Every entry is to be returned unchanged, and no picture is to be included.

[Start of Attachment]

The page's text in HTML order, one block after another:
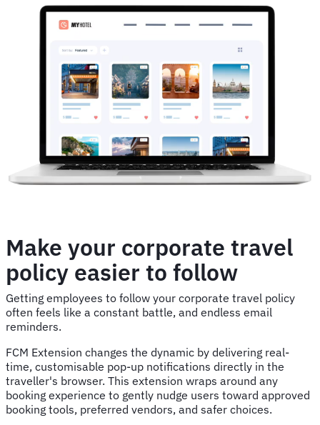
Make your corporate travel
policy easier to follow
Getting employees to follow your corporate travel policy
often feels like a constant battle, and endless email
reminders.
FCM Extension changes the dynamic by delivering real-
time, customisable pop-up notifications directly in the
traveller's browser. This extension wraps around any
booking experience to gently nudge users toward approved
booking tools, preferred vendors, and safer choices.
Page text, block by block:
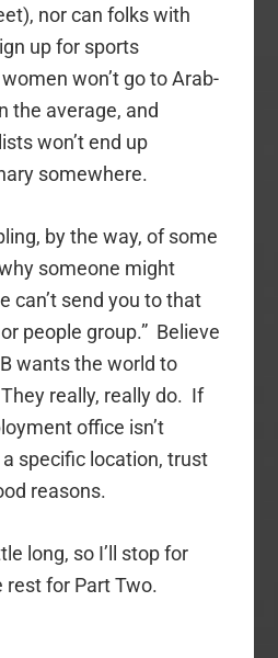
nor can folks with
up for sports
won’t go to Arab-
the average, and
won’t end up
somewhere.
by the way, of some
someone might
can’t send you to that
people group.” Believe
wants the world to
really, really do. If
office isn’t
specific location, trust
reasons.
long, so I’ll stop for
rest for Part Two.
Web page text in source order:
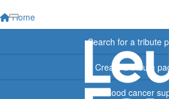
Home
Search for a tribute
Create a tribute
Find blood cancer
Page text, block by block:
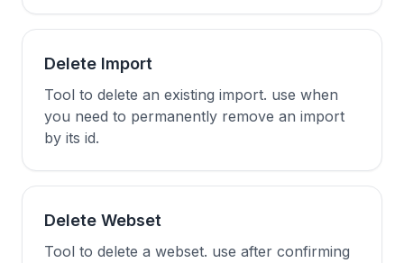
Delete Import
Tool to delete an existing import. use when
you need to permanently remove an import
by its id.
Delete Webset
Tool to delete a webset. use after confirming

[End of Attachment]

SOLUTION:
The page's text in HTML order, one block after another:
Make your corporate travel
policy easier to follow
Getting employees to follow your corporate travel policy
often feels like a constant battle, and endless email
reminders.
FCM Extension changes the dynamic by delivering real-
time, customisable pop-up notifications directly in the
traveller's browser. This extension wraps around any
booking experience to gently nudge users toward approved
booking tools, preferred vendors, and safer choices.
Page text, block by block:
nor can folks with
up for sports
won’t go to Arab-
the average, and
won’t end up
somewhere.
by the way, of some
someone might
can’t send you to that
people group.” Believe
wants the world to
really, really do. If
office isn’t
specific location, trust
reasons.
long, so I’ll stop for
rest for Part Two.
Web page text in source order:
Home
Search for a tribute
Create a tribute
Find blood cancer
Page text, block by block:
Delete Import
Tool to delete an existing import. use when
you need to permanently remove an import
by its id.
Delete Webset
Tool to delete a webset. use after confirming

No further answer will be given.